Hodjak died on 6 July 2025, at the age of 80.

== Works ==
- Fallow Land. Poems. Dacia Publishing House, Cluj 1970.
- Rooms for Play. Poems & Ideas. Kriterion, Bucharest 1974.
- Open Letters. Kriterion, Bucharest 1976.
- The Measure of Heads. Semi-fantastic texts. Kriterion, Bucharest 1978.
- The Humorous Cats. Children's Verses. Kriterion, Bucharest 1979.
- With Polly Knall, one talks about things one takes for granted as if they were self-evident. Kriterion, Bucharest 1979.
- Lilac in the Ear. Kriterion, Bucharest 1983.
- At a Corner Table. Kriterion, Bucharest 1984.
- The Dog Joho (children's book). Kriterion, Bucharest 1985.
- Sight. Kriterion, Bucharest 1986.
- Fridolin Hatches from the Egg (children's book). Kriterion, Bucharest 1986.
- Peaceful Circle. Prose. Kriterion, Bucharest 1987.
- change of air. Kriterion Verlag, Bucharest 1988.
- Longing for Fig Brandy. Aufbau-Verlag, Berlin/Weimar 1988.
- Transylvanian Speech Exercise. Suhrkamp Verlag, Frankfurt am Main 1990, ISBN 3-518-11622-3.
- Payday. Suhrkamp Verlag, Frankfurt am Main 1991, ISBN 3-518-40381-8.
- Franz, Story Collector. Suhrkamp Verlag, Frankfurt am Main 1992, ISBN 3-518-11698-3.
- Loss of Land. Suhrkamp Verlag, Frankfurt am Main 1993, ISBN 3-518-40548-9.
- Boundary Stones. Suhrkamp Verlag, Frankfurt am Main, 1995, ISBN 3-518-40688-4.
- Arrival Subjunctive. Suhrkamp Verlag, Frankfurt am Main, 1997, ISBN 3-518-40905-0.
- The Singers' Dispute. Suhrkamp Verlag, Frankfurt am Main, 2000, ISBN 3-518-41124-1.
- A Suitcase Full of Sand.

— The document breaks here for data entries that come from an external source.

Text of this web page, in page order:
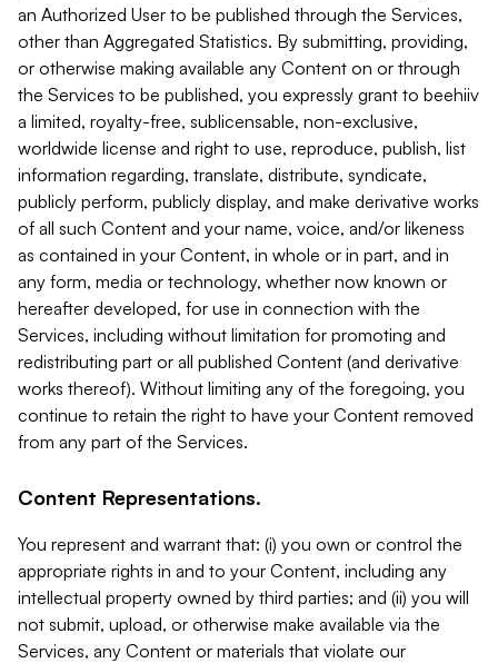
an Authorized User to be published through the Services,
other than Aggregated Statistics. By submitting, providing,
or otherwise making available any Content on or through
the Services to be published, you expressly grant to beehiiv
a limited, royalty-free, sublicensable, non-exclusive,
worldwide license and right to use, reproduce, publish, list
information regarding, translate, distribute, syndicate,
publicly perform, publicly display, and make derivative works
of all such Content and your name, voice, and/or likeness
as contained in your Content, in whole or in part, and in
any form, media or technology, whether now known or
hereafter developed, for use in connection with the
Services, including without limitation for promoting and
redistributing part or all published Content (and derivative
works thereof). Without limiting any of the foregoing, you
continue to retain the right to have your Content removed
from any part of the Services.
Content Representations.
You represent and warrant that: (i) you own or control the
appropriate rights in and to your Content, including any
intellectual property owned by third parties; and (ii) you will
not submit, upload, or otherwise make available via the
Services, any Content or materials that violate our
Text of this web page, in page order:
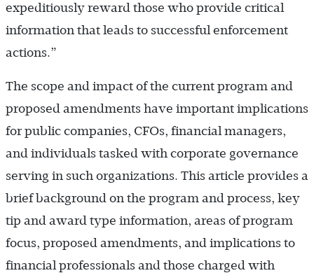
expeditiously reward those who provide critical
information that leads to successful enforcement
actions.”
The scope and impact of the current program and
proposed amendments have important implications
for public companies, CFOs, financial managers,
and individuals tasked with corporate governance
serving in such organizations. This article provides a
brief background on the program and process, key
tip and award type information, areas of program
focus, proposed amendments, and implications to
financial professionals and those charged with
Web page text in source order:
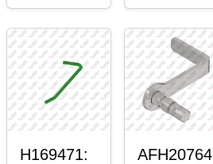
Housing
H169471:
AFH20764
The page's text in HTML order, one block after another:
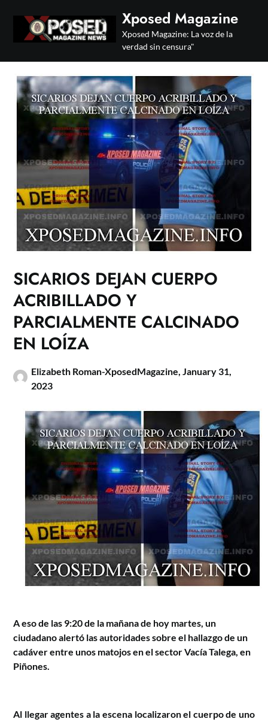
content
Xposed Magazine
Xposed Magazine: La voz de la
verdad sin censura"
SICARIOS DEJAN CUERPO
ACRIBILLADO Y
PARCIALMENTE CALCINADO
EN LOÍZA
Elizabeth Roman-XposedMagazine,January 31,
2023
A eso de las 9:20 de la mañana de hoy martes, un
ciudadano alertó las autoridades sobre el hallazgo de un
cadáver entre unos matojos en el sector Vacía Talega, en
Piñones.
Al llegar agentes a la escena localizaron el cuerpo de uno
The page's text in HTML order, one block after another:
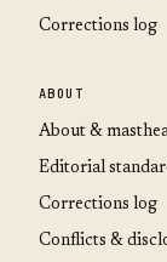
Corrections log
ABOUT
About &
Editorial
Corrections log
Conflicts &
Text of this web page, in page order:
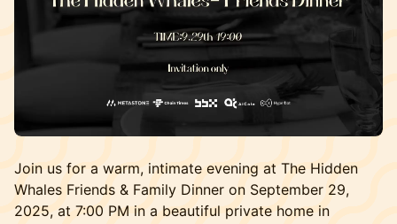
Join us for a warm, intimate evening at The Hidden
Whales Friends & Family Dinner on September 29,
2025, at 7:00 PM in a beautiful private home in
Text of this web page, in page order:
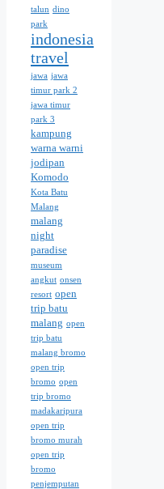
talun dino
park
indonesia
travel
jawa jawa
timur park 2
jawa timur
park 3
kampung
warna warni
jodipan
Komodo
Kota Batu
Malang
malang
night
paradise
museum
angkut onsen
resort open
trip batu
malang open
trip batu
malang bromo
open trip
bromo open
trip bromo
madakaripura
open trip
bromo murah
open trip
bromo
penjemputan
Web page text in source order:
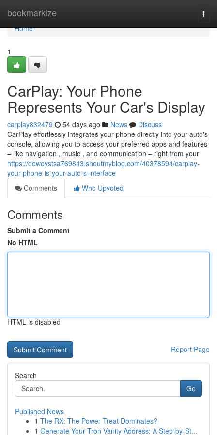
bookmarkize
Home
Home
1
CarPlay: Your Phone
Represents Your Car's Display
carplay832479 54 days ago News
Discuss
CarPlay effortlessly integrates your phone directly into your auto's
console, allowing you to access your preferred apps and features
– like navigation , music , and communication – right from your
https://deweystsa769843.shoutmyblog.com/40378594/carplay-
your-phone-is-your-auto-s-interface
Comments
Who Upvoted
Comments
Submit a Comment
No HTML
HTML is disabled
Report Page
Search
Go
Published News
1 The RX: The Power Treat Dominates?
1 Generate Your Tron Vanity Address: A Step-by-St...
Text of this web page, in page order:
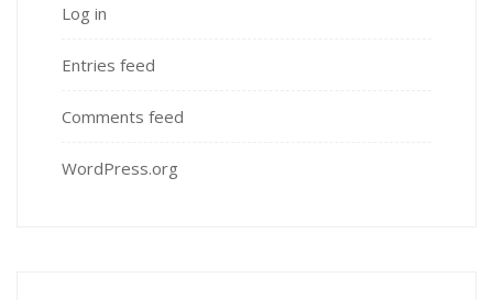
Log in
Entries feed
Comments feed
WordPress.org
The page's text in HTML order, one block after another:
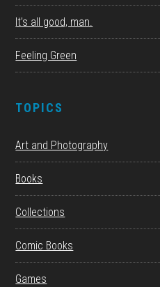
It’s all good, man.
Feeling Green
TOPICS
Art and Photography
Books
Collections
Comic Books
Games
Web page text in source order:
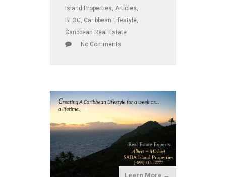
Island Properties Articles
BLOG Caribbean Lifestyle
Caribbean Real Estate
No Comments
Learn More →
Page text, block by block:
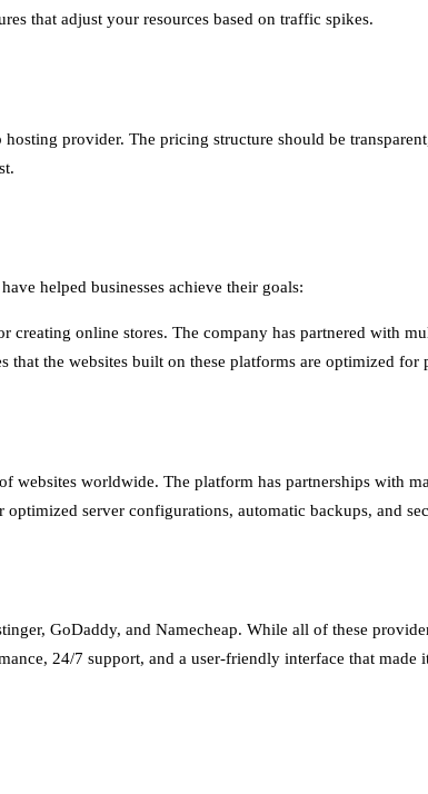
that adjust your resources based on traffic spikes.
provider. The pricing structure should be
helped businesses achieve their goals:
online stores. The company has partnered with
the websites built on these platforms are optimized for
websites worldwide. The platform has partnerships with
server configurations, automatic backups, and
GoDaddy, and Namecheap. While all of these
24/7 support, and a user-friendly interface that made
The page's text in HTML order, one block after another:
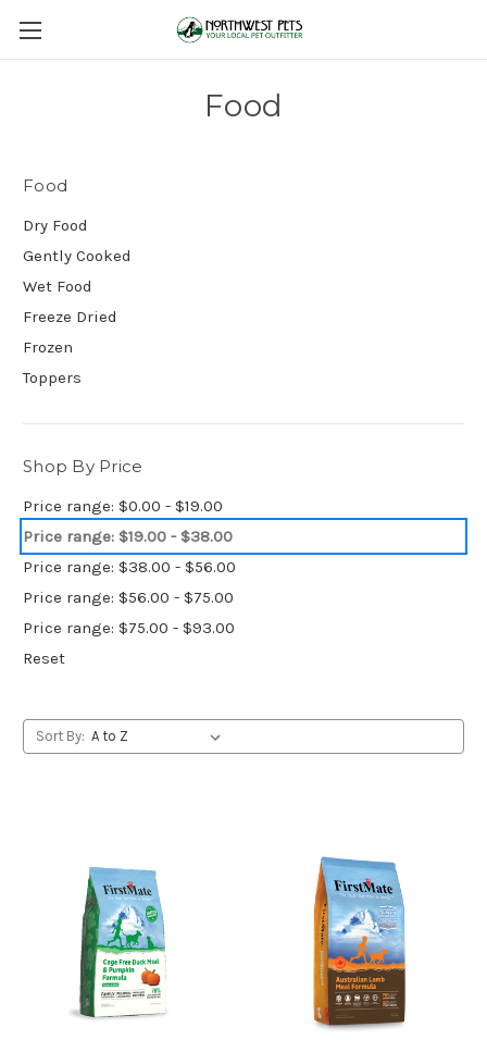
Food
Food
Dry Food
Gently Cooked
Wet Food
Freeze Dried
Frozen
Toppers
Shop By Price
Price range: $0.00 - $19.00
Price range: $19.00 - $38.00
Price range: $38.00 - $56.00
Price range: $56.00 - $75.00
Price range: $75.00 - $93.00
Reset
Sort By:
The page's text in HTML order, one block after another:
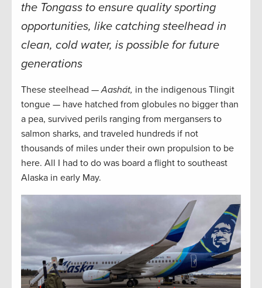
the Tongass to ensure quality sporting
opportunities, like catching steelhead in
clean, cold water, is possible for future
generations
These steelhead —Aashát, in the indigenous Tlingit
tongue — have hatched from globules no bigger than
a pea, survived perils ranging from mergansers to
salmon sharks, and traveled hundreds if not
thousands of miles under their own propulsion to be
here. All I had to do was board a flight to southeast
Alaska in early May.
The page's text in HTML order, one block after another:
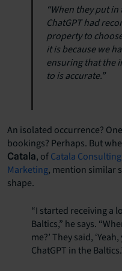
“When they put
ChatGPT had
property to
it is because we
ensuring that the
to is accurate.”
An isolated occurrence?
bookings? Perhaps. But
Catala, ofCatala Consulting
Marketing, mention similar
shape.
“I started receiving a
Baltics,” he says.
me?’ They said,
ChatGPT in the
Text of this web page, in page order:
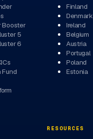
Booster
5
6
Fund
Finland
Denmark
Ireland
Belgium
Austria
Portugal
Poland
Estonia
RESOURCES
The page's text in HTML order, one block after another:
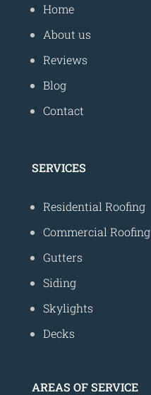
Home
About us
Reviews
Blog
Contact
SERVICES
Residential Roofing
Commercial Roofing
Gutters
Siding
Skylights
Decks
AREAS OF SERVICE
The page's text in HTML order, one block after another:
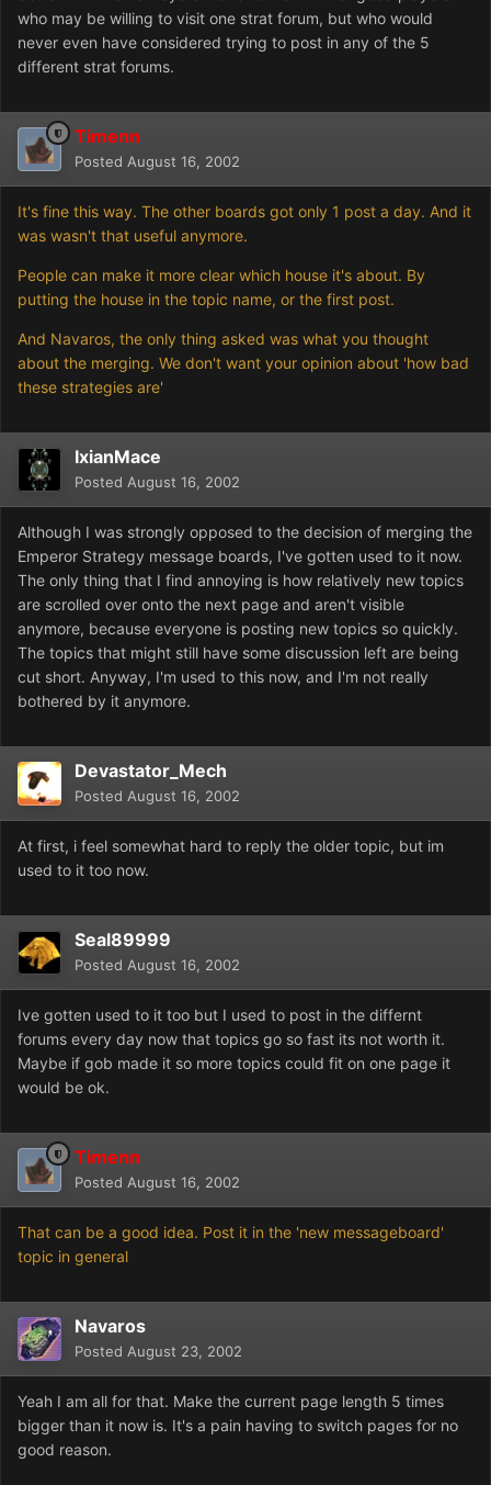
who may be willing to visit one strat forum, but who would
never even have considered trying to post in any of the 5
different strat forums.
Timenn
Posted August 16, 2002
It's fine this way. The other boards got only 1 post a day. And it
was wasn't that useful anymore.
People can make it more clear which house it's about. By
putting the house in the topic name, or the first post.
And Navaros, the only thing asked was what you thought
about the merging. We don't want your opinion about 'how bad
these strategies are'
IxianMace
Posted August 16, 2002
Although I was strongly opposed to the decision of merging the
Emperor Strategy message boards, I've gotten used to it now.
The only thing that I find annoying is how relatively new topics
are scrolled over onto the next page and aren't visible
anymore, because everyone is posting new topics so quickly.
The topics that might still have some discussion left are being
cut short. Anyway, I'm used to this now, and I'm not really
bothered by it anymore.
Devastator_Mech
Posted August 16, 2002
At first, i feel somewhat hard to reply the older topic, but im
used to it too now.
Seal89999
Posted August 16, 2002
Ive gotten used to it too but I used to post in the differnt
forums every day now that topics go so fast its not worth it.
Maybe if gob made it so more topics could fit on one page it
would be ok.
Timenn
Posted August 16, 2002
That can be a good idea. Post it in the 'new messageboard'
topic in general
Navaros
Posted August 23, 2002
Yeah I am all for that. Make the current page length 5 times
bigger than it now is. It's a pain having to switch pages for no
good reason.
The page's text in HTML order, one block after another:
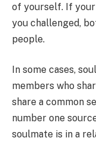
of yourself. If your
you challenged,
people.
In some cases,
members who
share a common
number one
soulmate is in a
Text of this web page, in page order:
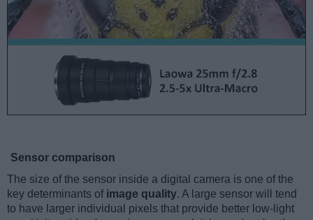
Sensor comparison
The size of the sensor inside a digital camera is one of the
key determinants of image quality. A large sensor will tend
to have larger individual pixels that provide better low-light
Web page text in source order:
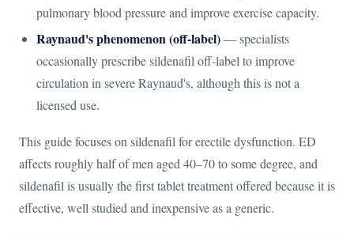
pulmonary blood pressure and improve exercise capacity.
Raynaud's phenomenon (off-label)— specialists
occasionally prescribe sildenafil off-label to improve
circulation in severe Raynaud's, although this is not a
licensed use.
This guide focuses on sildenafil for erectile dysfunction. ED
affects roughly half of men aged 40–70 to some degree, and
sildenafil is usually the first tablet treatment offered because it is
effective, well studied and inexpensive as a generic.
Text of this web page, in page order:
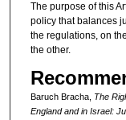
The purpose of this
policy that balances
the regulations, on
the other.
Baruch Bracha, The
England and in Israel:
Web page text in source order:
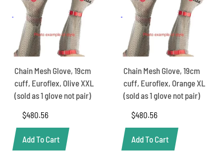
Chain Mesh Glove, 19cm
cuff, Euroflex, Olive XXL
(sold as 1 glove not pair)
$480.56
Add To Cart
Chain Mesh Glove, 19cm
cuff, Euroflex, Orange XL
(sold as 1 glove not pair)
$480.56
Add To Cart
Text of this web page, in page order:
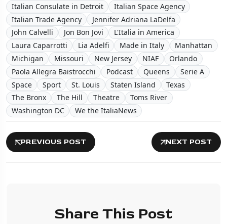
Italian Consulate in Detroit
Italian Space Agency
Italian Trade Agency
Jennifer Adriana LaDelfa
John Calvelli
Jon Bon Jovi
L'Italia in America
Laura Caparrotti
Lia Adelfi Made in Italy
Manhattan
Michigan
Missouri New Jersey NIAF
Orlando
Paola Allegra Baistrocchi
Podcast Queens
Serie A
Space
Sport St. Louis Staten Island
Texas
The Bronx
The Hill Theatre
Toms River
Washington DC
We the ItaliaNews
PREVIOUS POST NEXT POST
Share This Post
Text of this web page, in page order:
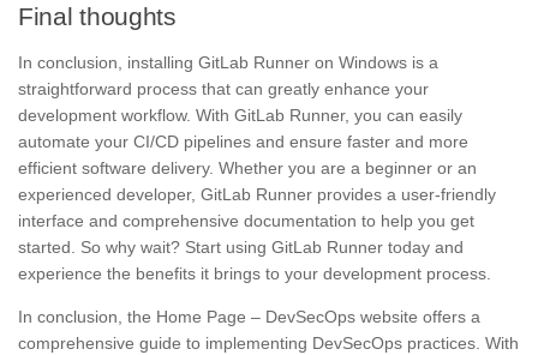
Final thoughts
In conclusion, installing GitLab Runner on Windows is a
straightforward process that can greatly enhance your
development workflow. With GitLab Runner, you can easily
automate your CI/CD pipelines and ensure faster and more
efficient software delivery. Whether you are a beginner or an
experienced developer, GitLab Runner provides a user-friendly
interface and comprehensive documentation to help you get
started. So why wait? Start using GitLab Runner today and
experience the benefits it brings to your development process.
In conclusion, the Home Page – DevSecOps website offers a
comprehensive guide to implementing DevSecOps practices. With

Suhrkamp Verlag, Frankfurt am Main, 2003, ISBN 3-518-41394-5.
- The Fascination of a Day That Doesn't Exist. Ralf Liebe Verlag, Weilerswist, 2009, ISBN 978-3-941037-04-5.
- The One We Want to Be Is Already Taken. Aphorisms, Notes & an Essay. Afterword by Alexander Eilers. Verlag litblockin, Fernwald 2013, ISBN 978-3-923915-05-7.
- The thought of kidnapping me suggested itself. Poems. With lithographs by Hubertus Giebe. Typostudio Schumacher-Gebler, Dresden 2013, ISBN 978-3-941209-28-2.
- What never comes again. Poems. Stadtlichter Presse, Wenzendorf 2022, ISBN 978-3-947883-34-9.

== Awards ==
- 1982: City of Mannheim Writer's Scholarship
- 1990: Georg Maurer Prize Leipzig
- 1990: Prize of the State of Carinthia at the Ingeborg Bachmann Prize
- 1991: Literature Promotion Prize of the Cultural Circle of the Federation of German Industries (BDI)
- 1992: Honorary Award for the Andreas Gryphius Prize
- 1993: Frankfurt Poetry Lectures
- 1995: Minden Writer's Scholarship
- 1996: Nikolaus Lenau Prize of the Esslingen Artists' Guild
- 1997: Scholarship from the Heinrich Heine House of the City of Lüneburg
- 1998: Scholarship from the Calwer Hermann Hesse Foundation
- 2002: Dresden City Clerk
- 2005: Kester-Haeusler Award of Honor from the German Schiller Foundation
- 2013: Transylvanian Saxon Cultural Prize

== Literature ==
- Réka Sánta-Jakabházi: "Constructed Identities in the Work of Franz Hodjak." Peter Lang Publishing, Frankfurt am Main 2013, ISBN 978-3-631-63956-6.
- Walter Myß (ed.): "Encyclopedia of Transylvanian Saxons." Wort und Welt Publishing, Innsbruck 1993, ISBN 3-85373-140-6.
- Emmerich Reichrath (ed.): "Reflexes: Critical Contributions to Contemporary Romanian-German Literature." Kriterion, Bucharest 1977.